There is always something you can do to feel a bit better, even when you’re trapped inside. Put on a straw hat, take a book, and sit by the window — soak up the sun. Accept the situation and fill small gaps of misery with your tiny actions. You have a choice even when your hands are tied.
#3 Focus on What You Can Do

I started enjoying the good sides of lockdown. Life slowed down. There was no rush to be somewhere in less than 13 minutes and a half. Throughout the day the kids and I drew pictures on toilet paper. We planted orange seeds and threw picnics underneath our kitchen table.
In the evening I’d listen to finches in front of our building. The nearby highway was dead silent and the city air smelled of wildflowers. When I got the kids to bed, I would do grownup stuff to distract my negative thinking: a Yale course on well-being. I read how simple habits of slow living lead to happiness. I decided to test kindness and joined a charity group. I started selling my stuff to donate money and got addicted to the endorphin from helping others and getting rid of things. A new practice I discovered amid the pandemic turned into my feel-good habit.
Pandemic also helped us pay out the mortgage. We redirected our travel money to our bank loan. We became debt-free three years before the end of the loan.

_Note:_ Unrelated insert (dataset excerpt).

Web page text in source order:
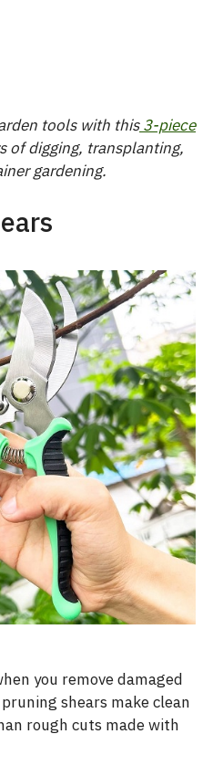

If you have enough to make ends meet, choose how to arrange little pieces of your life within the walls. Bad situations often hide good outcomes.
Conclusion:
I love to bask in comfort. I never thought I could fight huge unpredictability. But desperate times activated my healthy stubbornness and I saved myself from my negative self. I spontaneously came up with simple tools to protect me from the harshness of the world:
- Accept the bad because it happens to everyone. The pandemic has happened to all 7.6 billion of us.
- Ask yourself if your actions help you or hurt you even more. Don’t go down the road of self-destruction. Filter. Everybody has a certain amount they can take. Don’t go over your limits.
- Focus on what you can do to create a more comfortable reality. Flowers can grow at every crack of concrete if there is a tiny piece of soil in it.
I know I was privileged enough: My partner didn’t lose his job, my parents didn’t get sick. Still, the pandemic was a hard tribulation for everyone. I suffered but didn’t break down. I’ve realized the power these little thoughts have on my well-being. And I’m willing to strengthen them even further. There is always something you can do. You always have it in you.